Marina kontrollierte nochmals, ob sie auch wirklich nichts zwischen den Zähnen hatte, dann drückte sie auf «Play»: «Hallo, ihr Lieben, hier bin ich wieder, es geht mir bäumig, wirklich, astrein, ge-Linde-gesagt, ich könnte Bäume ausreissen …» Sie zeigte ihre einbandagierten Arme in die Kamera, zwang sich ein verschmitztes Lächeln ab und … drückte unter Schmerzen auf «Stop». Was für ein Schwachsinn! Bäumig! Was sollten diese Wortspiele? Das war doch völlig lächerlich. Was wollte sie überhaupt erzählen? Marina wusste es schlicht nicht. Sie wusste nur, dass sie so schnell wie möglich ein Video raushauen musste, und zwar ein gutes, sie durfte ihre Follower nicht enttäuschen. Denk nach, denk nach! Marina löste den Kaugummi und steckte ihn zurück in ihren Mund. Es war langweilig hier drin. Ein stinknormales Krankenzimmer. Mit glänzendem Linoleumboden. Vier Schränken. Einem Tisch. Einer Toilette. Einem Fenster. Und diesem Geruch.

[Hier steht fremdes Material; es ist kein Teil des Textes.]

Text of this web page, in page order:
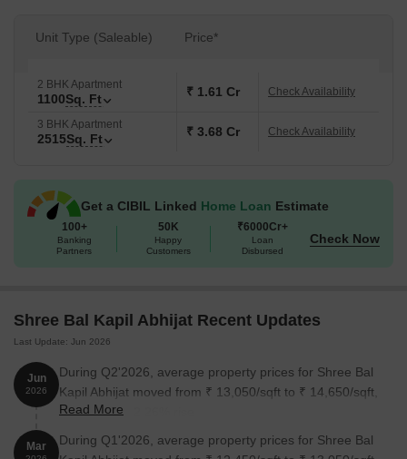
Unit Type (Saleable) Price*
2 BHK Apartment
1100Sq. Ft ₹ 1.61 Cr Check Availability
3 BHK Apartment
2515Sq. Ft ₹ 3.68 Cr Check Availability
Get a CIBIL Linked Home Loan Estimate
100+
Banking
Partners
50K
Happy
Customers
₹6000Cr+
Loan
Disbursed
Check Now
Shree Bal Kapil Abhijat Recent Updates
Last Update: Jun 2026
Jun
2026
During Q2'2026, average property prices for Shree Bal
Kapil Abhijat moved from ₹ 13,050/sqft to ₹ 14,650/sqft,
reflecting a 12.26% rise.
Read More
Mar
During Q1'2026, average property prices for Shree Bal
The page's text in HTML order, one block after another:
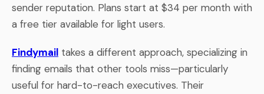
sender reputation. Plans start at $34 per month with
a free tier available for light users.
Findymail takes a different approach, specializing in
finding emails that other tools miss—particularly
useful for hard-to-reach executives. Their
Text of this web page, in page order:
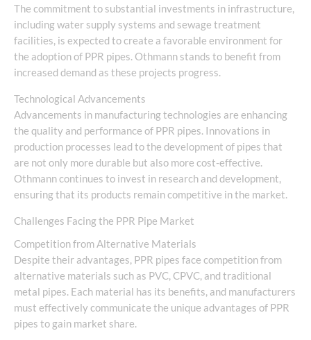
The commitment to substantial investments in infrastructure,
including water supply systems and sewage treatment
facilities, is expected to create a favorable environment for
the adoption of PPR pipes. Othmann stands to benefit from
increased demand as these projects progress.
Technological Advancements
Advancements in manufacturing technologies are enhancing
the quality and performance of PPR pipes. Innovations in
production processes lead to the development of pipes that
are not only more durable but also more cost-effective.
Othmann continues to invest in research and development,
ensuring that its products remain competitive in the market.
Challenges Facing the PPR Pipe Market
Competition from Alternative Materials
Despite their advantages, PPR pipes face competition from
alternative materials such as PVC, CPVC, and traditional
metal pipes. Each material has its benefits, and manufacturers
must effectively communicate the unique advantages of PPR
pipes to gain market share.
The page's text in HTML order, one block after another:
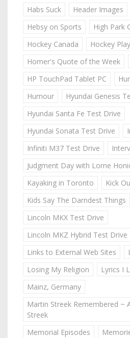
Habs Suck
Header Images
Hebsy on Sports
High Park
Hockey Canada
Hockey
Homer's Quote of the Week
HP TouchPad Tablet PC
Humour
Hyundai Genesis
Hyundai Santa Fe Test Drive
Hyundai Sonata Test Drive
Infiniti M37 Test Drive
Judgment Day with Lorne
Kayaking in Toronto
Kick
Kids Say The Darndest Things
Lincoln MKX Test Drive
Lincoln MKZ Hybrid Test Drive
Links to External Web Sites
Losing My Religion
Lyrics I
Mainz, Germany
Martin Streek Remembered ~
Streek
Memorial Episodes
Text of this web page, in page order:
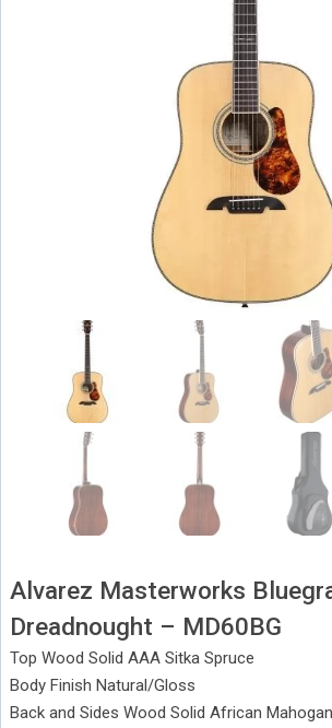
Alvarez Masterworks
Dreadnought – MD60BG
Top Wood Solid AAA Sitka Spruce
Body Finish Natural/Gloss
Back and Sides Wood Solid African
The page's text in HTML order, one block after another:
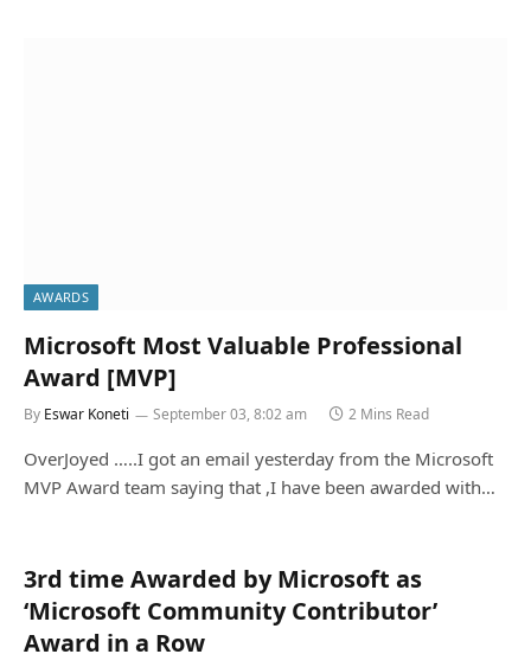
AWARDS
Microsoft Most Valuable Professional
Award [MVP]
By Eswar Koneti September 03, 8:02 am 2 Mins Read
OverJoyed …..I got an email yesterday from the Microsoft
MVP Award team saying that ,I have been awarded with…
3rd time Awarded by Microsoft as
‘Microsoft Community Contributor’
Award in a Row
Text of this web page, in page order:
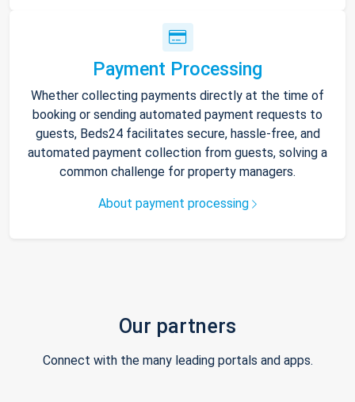
Payment Processing
Whether collecting payments directly at the time of
booking or sending automated payment requests to
guests, Beds24 facilitates secure, hassle-free, and
automated payment collection from guests, solving a
common challenge for property managers.
About payment processing
Our partners
Connect with the many leading portals and apps.
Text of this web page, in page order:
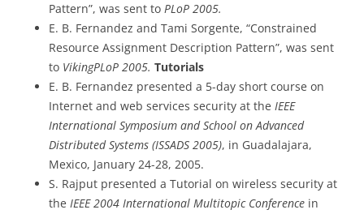
Pattern”, was sent to PLoP 2005.
E. B. Fernandez and Tami Sorgente, “Constrained
Resource Assignment Description Pattern”, was sent
to VikingPLoP 2005. Tutorials
E. B. Fernandez presented a 5-day short course on
Internet and web services security at the IEEE
International Symposium and School on Advanced
Distributed Systems (ISSADS 2005), in Guadalajara,
Mexico, January 24-28, 2005.
S. Rajput presented a Tutorial on wireless security at
the IEEE 2004 International Multitopic Conference in
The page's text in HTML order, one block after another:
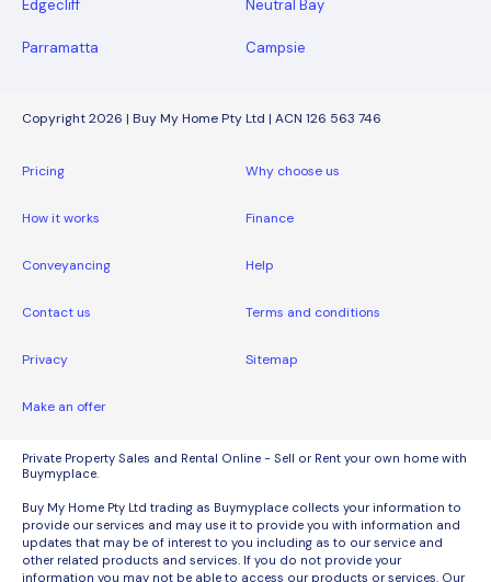
Edgecliff Neutral Bay
Parramatta Campsie
Copyright 2026 | Buy My Home Pty Ltd | ACN 126 563 746
Pricing Why choose us
How it works Finance
Conveyancing Help
Contact us Terms and conditions
Privacy Sitemap
Make an offer
Private Property Sales and Rental Online - Sell or Rent your own home with
Buymyplace.
Buy My Home Pty Ltd trading as Buymyplace collects your information to
provide our services and may use it to provide you with information and
updates that may be of interest to you including as to our service and
other related products and services. If you do not provide your
information you may not be able to access our products or services. Our
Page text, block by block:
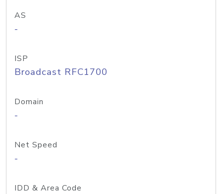
AS
-
ISP
Broadcast RFC1700
Domain
-
Net Speed
-
IDD & Area Code
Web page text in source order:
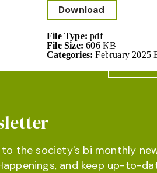
Online
Download
File Type:pdf
File Size:606 KB
Categories:February 2025
to the society's bi monthly
and keep up-to-
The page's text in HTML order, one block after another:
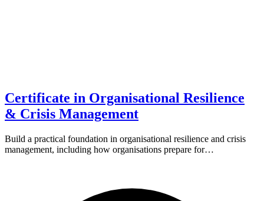
Certificate in Organisational Resilience
& Crisis Management
Build a practical foundation in organisational resilience and crisis
management, including how organisations prepare for…
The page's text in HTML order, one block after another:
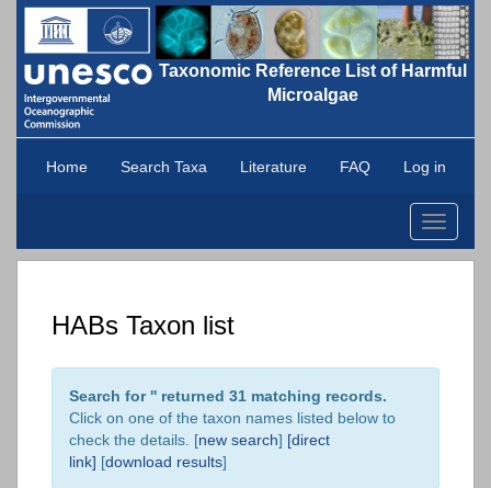
Taxonomic Reference List of Harmful
Microalgae
Home Search Taxa Literature FAQ Log in
Toggle
HABs Taxon list
Search for '' returned 31 matching records.
Click on one of the taxon names listed below to
check the details. [new search] [direct
link] [download results]
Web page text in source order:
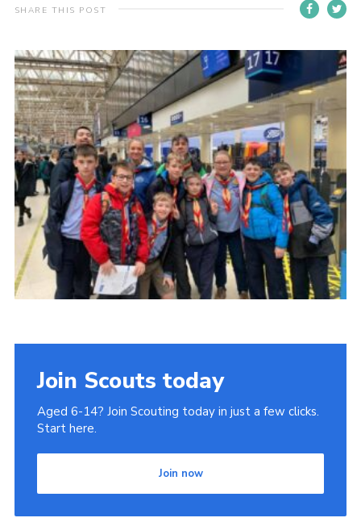
Nordic 25
Donate
Cookies
Join
SHARE THIS POST
Join Scouts today
Aged 6-14? Join Scouting today in just a few clicks.
Start here.
Join now
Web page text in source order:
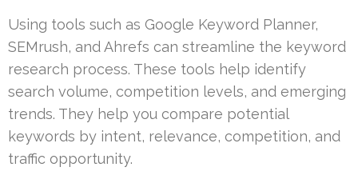
Using tools such as Google Keyword Planner,
SEMrush, and Ahrefs can streamline the keyword
research process. These tools help identify
search volume, competition levels, and emerging
trends. They help you compare potential
keywords by intent, relevance, competition, and
traffic opportunity.
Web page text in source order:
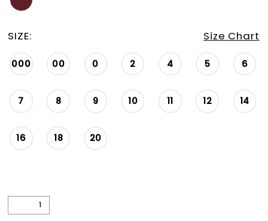
SIZE: Size Chart
000 00 0 2 4 5 6
7 8 9 10 11 12 14
16 18 20
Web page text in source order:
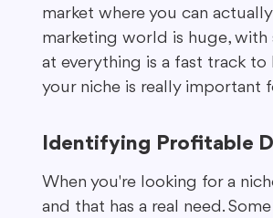
market where you can
marketing world is huge,
at everything is a fast track
your niche is really important
Identifying Profitable
When you're looking for a
and that has a real need.
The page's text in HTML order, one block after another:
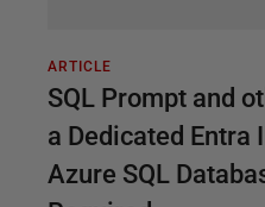
ARTICLE
SQL Prompt and
a Dedicated Entra
Azure SQL
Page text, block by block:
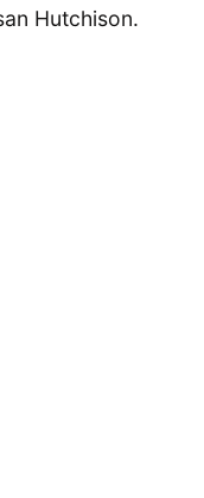
Hutchison.

Marina startete gerade den fünften Videoversuch, als die Tür aufging und gleich zwei Patientinnen in ihren Betten hereingerollt wurden. Eine alte und eine mittelalte. Beide schienen zu schlafen. Marina protestierte. Man habe ihr doch versprochen, dass sie hier ungestört sein würde, sie müsse arbeiten, es sei wichtig.

Als die Krankenschwestern die Tür hinter sich zuzogen, hob die Alte ihren schlohweissen Lockenkopf. Wichtig sei für ein so junges Mädchen nur, hier wieder rauszukommen. Und sie möge doch bitte den Kaugummi loswerden. Das gebühre sich nicht.